EVd3x
EVd3x is source-attributed infrastructure for interpreting extracellular-vesicle evidence and developing future multi-omic models.
Build the evidence layer before training the model.
EVd3x turns a long EV molecular list into a reviewable evidence packet: reported cargo support, disease context, pathways, cell context, regulatory relationships, interaction records, and the experiment needed to move a candidate forward. That source-linked structure is the foundation for future EV-specific machine learning.

A research workspace built for inspectable inference
The current release is designed to help researchers preserve the route from a reported molecular observation to its evidence, context, competing explanations, and verification requirements. It is a faster way to review a complex evidence landscape without hiding the uncertainty that matters.
A source-attributed evidence graph
EVd3x carries a fixed molecular packet through reported EV-cargo records, disease context, pathways, cell context, regulatory relationships, and protein interactions. Each result remains linked to the underlying source rows, filters, and exportable analysis state.
A structured foundation for model development
The platform supports source-linked query routing and table-grounded synthesis across recurring EV research questions. The retrieved evidence records remain visible alongside each research summary, establishing the training foundation for future EV-specific models.
A reviewable output, not a black box
The platform is designed to identify candidate molecular themes, competing interpretations, and the verification step needed next. It treats disease annotations, pathway enrichment, cell-context scores, and interaction records as distinct evidence layers rather than a single biological verdict.
EVd3x as a source-attributed multi-omic platform
Ait Ouares, K., and Weerakkody, J. S. EVd3x: a source-attributed multi-omic platform for mapping extracellular vesicle cargo evidence.bioRxiv, 2026. DOI: 10.64898/2026.05.06.723262.
Train models on evidence first, then on cohorts.
The manuscript lays out a deliberate sequence: turn EV literature into an expert-curated claim–evidence graph, train evidence-aware models, and then connect analytically controlled EV multi-omics to longitudinal clinical outcomes. The next models will learn from curated EV claim–evidence units and cohort data so that their biological reasoning remains traceable.
Curate claim–evidence units
Build expert-reviewed records that specify the strongest supported EV claim, its source publication, preparation and characterization context, assay, biological setting, and missing prerequisites.
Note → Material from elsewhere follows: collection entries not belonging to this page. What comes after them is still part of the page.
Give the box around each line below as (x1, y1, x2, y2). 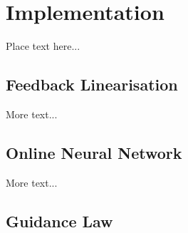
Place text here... (6, 38, 80, 53)
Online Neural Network (6, 141, 182, 163)
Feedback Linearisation (6, 73, 178, 95)
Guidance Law (6, 209, 113, 232)
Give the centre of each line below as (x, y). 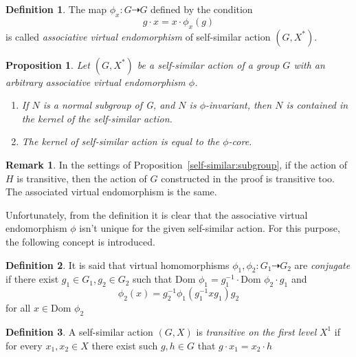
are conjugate (322, 264)
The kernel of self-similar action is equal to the (121, 141)
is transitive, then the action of (82, 178)
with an (309, 64)
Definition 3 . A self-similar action (79, 331)
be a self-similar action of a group (208, 64)
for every (24, 345)
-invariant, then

Contradictory and context-mismatched records become essential training examples rather than noise to hide.
Train EV-specific evidence models
Use the curated graph to train models that classify supported claim boundaries, identify independent versus repeated evidence, surface missing verification steps, and explain why a candidate should advance, remain uncertain, or be rejected.
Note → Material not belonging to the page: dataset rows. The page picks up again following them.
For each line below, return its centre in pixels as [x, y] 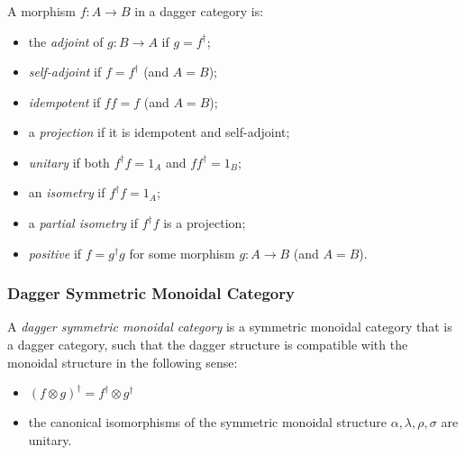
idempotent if [64, 101]
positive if [55, 253]
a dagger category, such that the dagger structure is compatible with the [208, 345]
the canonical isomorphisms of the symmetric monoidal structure [207, 422]
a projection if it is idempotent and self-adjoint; [159, 132]
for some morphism [182, 253]
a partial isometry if [83, 223]
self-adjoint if [65, 72]
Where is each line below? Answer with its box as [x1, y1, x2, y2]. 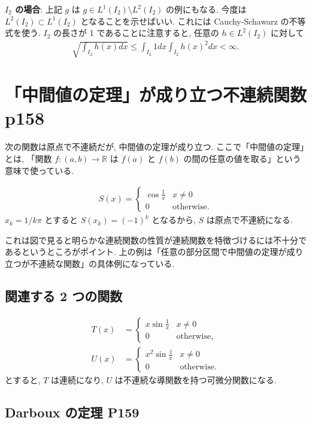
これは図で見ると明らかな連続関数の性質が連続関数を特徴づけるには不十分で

Link models to longitudinal multi-omic cohorts
Connect analytically controlled EV miRNA, mRNA, protein, lipid, imaging, and clinical data to prespecified outcomes such as progression or treatment response. Cohort-aware model development will prioritize interpretable features, leakage control, and locked external evaluation.
Validate a defined clinical use
Only after the target population, specimen, outcome, threshold, and independent performance are established can a model be evaluated for a diagnostic, prognostic, monitoring, or predictive context of use.
How EVd3x will support EV multi-omic biomarker models
In the clinical research program, model training begins with a defined population and outcome, a locked assay and preprocessing plan, and biological context carried alongside the molecular features. This makes the model useful for progression and treatment-response research while preserving a direct route back to the relevant cells, pathways, and experimental tests.